Top of Source information
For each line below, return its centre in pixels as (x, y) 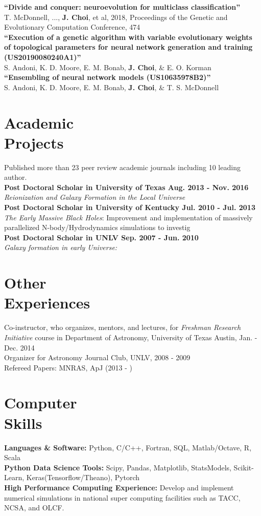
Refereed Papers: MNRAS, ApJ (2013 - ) (68, 367)
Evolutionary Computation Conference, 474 (72, 27)
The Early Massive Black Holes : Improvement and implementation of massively (128, 217)
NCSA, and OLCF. (34, 508)
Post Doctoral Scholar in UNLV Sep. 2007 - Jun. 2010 (101, 237)
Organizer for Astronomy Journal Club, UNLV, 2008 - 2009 (97, 357)
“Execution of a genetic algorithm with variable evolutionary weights (128, 37)
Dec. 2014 (19, 347)
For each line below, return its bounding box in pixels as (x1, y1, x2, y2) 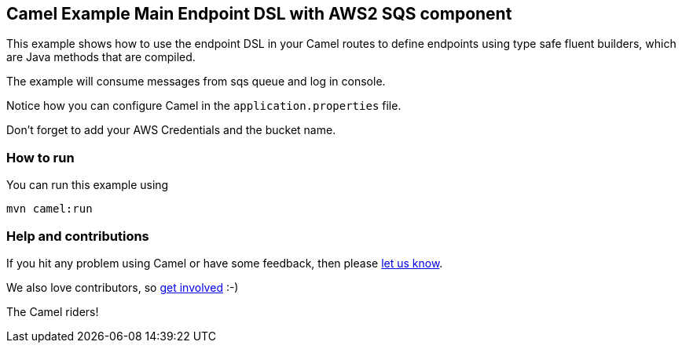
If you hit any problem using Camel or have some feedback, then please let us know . (6, 256, 443, 270)
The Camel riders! (6, 304, 99, 318)
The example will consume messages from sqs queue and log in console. (6, 75, 386, 89)
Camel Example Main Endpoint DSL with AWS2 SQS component (6, 4, 512, 24)
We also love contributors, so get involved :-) (6, 280, 239, 294)
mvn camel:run (6, 202, 93, 216)
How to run (6, 149, 75, 165)
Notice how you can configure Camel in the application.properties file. (6, 99, 401, 113)
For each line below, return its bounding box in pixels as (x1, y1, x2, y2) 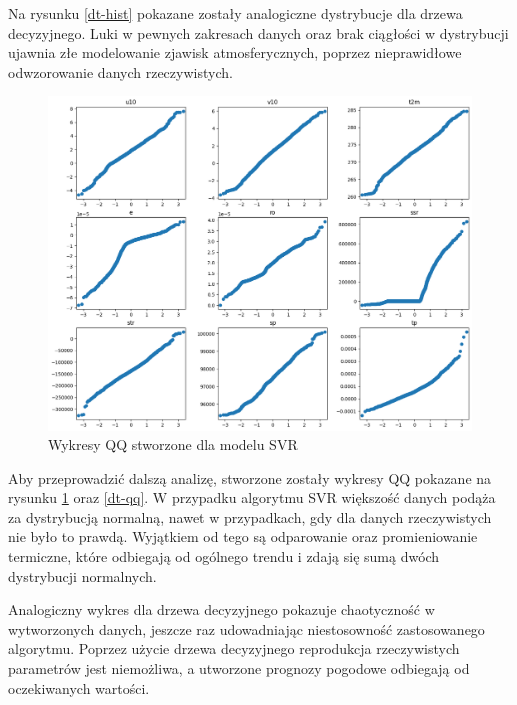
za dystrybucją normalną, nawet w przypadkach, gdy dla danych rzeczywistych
Bottom of Source information
| Task objective |
With the pictures removed, write out exactly the lines from the line containing "Notice how you" through the last line of the material above, both included.

| Answer to the exercise |
Notice how you can configure Camel in the application.properties file. (6, 99, 401, 113)
For each line below, return its bounding box in pixels as (x1, y1, x2, y2) 
za dystrybucją normalną, nawet w przypadkach, gdy dla danych rzeczywistych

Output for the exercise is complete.